«Иван Дорн многое перевернул в головах. Началась другая эпоха» Дмитрий Монатик — о концертах в России, буллинге в детском «Голосе» и песнях на продажу
В 2017 году бывший участник шоу «Х-Фактор», а теперь судья украинского «Голос. Дети» Дмитрий Монатик вошел в топ-12 самых популярных исполнителей среди пользователей Apple Music и iTunes в России. Песни его авторства поют Светлана Лобода и Дима Билан. В 2017-м музыкант открывал «Евровидение» в Киеве, у клипа на его песню «Кружит» на ютьюбе больше 72 миллионов просмотров. По числу подписчиков в «Яндекс.Музыке» Монатик опережает Сергея Лазарева, Филиппа Киркорова и певицу Нюшу, но его песни не номинируют на российские музпремии, а сам он не дает концерты в России. По просьбе «Медузы» редактор GQ Вадим Смыслов обсудил с Монатиком, как работать с российскими музыкантами на расстоянии, что изменилось в поп-музыке с появлением Ивана Дорна и как судить детское музыкальное шоу, чтобы не травмировать психику детей.

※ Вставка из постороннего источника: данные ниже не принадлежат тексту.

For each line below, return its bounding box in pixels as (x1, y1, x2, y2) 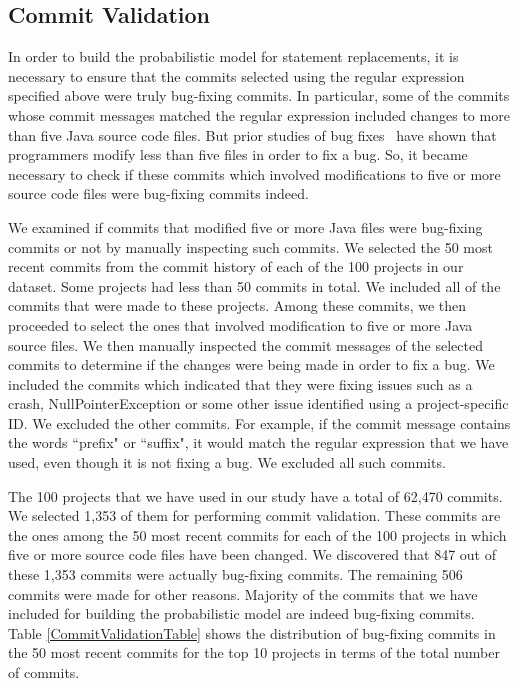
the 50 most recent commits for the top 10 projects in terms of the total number (8, 642, 501, 663)
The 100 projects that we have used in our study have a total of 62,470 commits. (8, 485, 503, 506)
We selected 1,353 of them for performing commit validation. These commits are (8, 505, 501, 526)
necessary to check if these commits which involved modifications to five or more (8, 163, 501, 184)
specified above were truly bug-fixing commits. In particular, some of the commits (8, 85, 510, 106)
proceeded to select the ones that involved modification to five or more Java (8, 314, 473, 335)
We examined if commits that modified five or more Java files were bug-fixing (8, 216, 483, 237)
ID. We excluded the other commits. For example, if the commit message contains (8, 412, 511, 433)

— Вы смотрите на ютьюбе ролики вроде «иностранцы слушают русскую музыку»? Там есть реакции почти на все ваши клипы.
— Да, иногда мне скидывают ссылки. Сложно пропустить [такое].
— Вы можете сказать, что многим обязаны именно ютьюбу? На «Русском радио», например, ваши песни не крутят, в основном они живут в Сети.
— Отчасти. Сегодня все-таки уже интернет-время, и многим молодым артистам [стало] легче доносить свою музыку. Если она действительно качественная, она не проходит мимо слушателей. Конечно, нужно уметь всем этим руководить, правильно распространять. Да, ютьюбу многие обязаны, но не могу сказать, что именно я.
— Недавно у вас закончился тур по США. Какую публику вы там встретили? Обычно ведь на концерты русскоязычных музыкантов приходят только эмигранты.
— Это было удивительно. В Германии, понятно, приходила [русская] диаспора. В Америке тоже было много людей, которые переехали [туда] два года назад, были и те, кто десять лет там живет. Но приходили и местные, которые не говорят на понятном нам языке, но при этом поют все песни. Видно, что они зазубрили слова, понимают, о чем песня, знают перевод. И они кричали: «Вау, это клево!»
— Вы говорите по-английски?
— Не буду смело заявлять, что свободно общаюсь, но я понимаю. У меня с первого класса [в школе] было направление лингвистическое, и если немецкий не зашел, то с английским я дружил с самого детства.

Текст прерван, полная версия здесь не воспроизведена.